** Exercise objective **
The records below must be repeated exactly, but without their pictures.

-=-=-=-=-

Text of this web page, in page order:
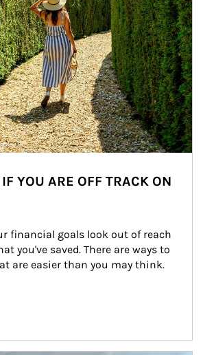
YOU ARE OFF TRACK ON
financial goals look out of reach
you've saved. There are ways to
are easier than you may think.
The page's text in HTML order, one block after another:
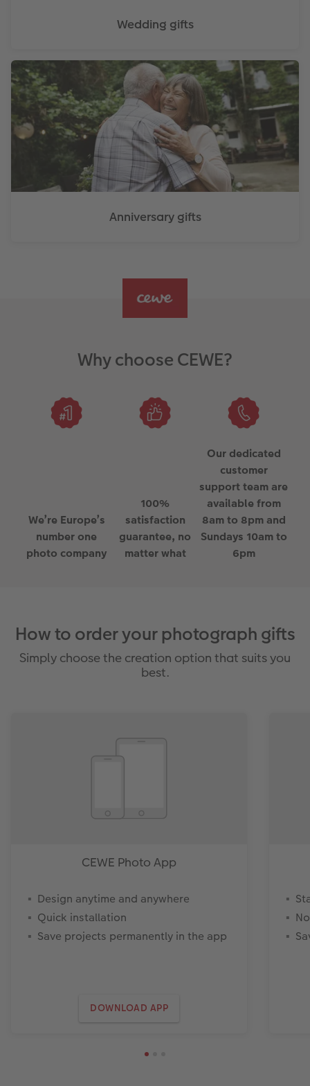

-=-=-=-=-

** Exercise output **
Text of this web page, in page order:
YOU ARE OFF TRACK ON
financial goals look out of reach
you've saved. There are ways to
are easier than you may think.
The page's text in HTML order, one block after another:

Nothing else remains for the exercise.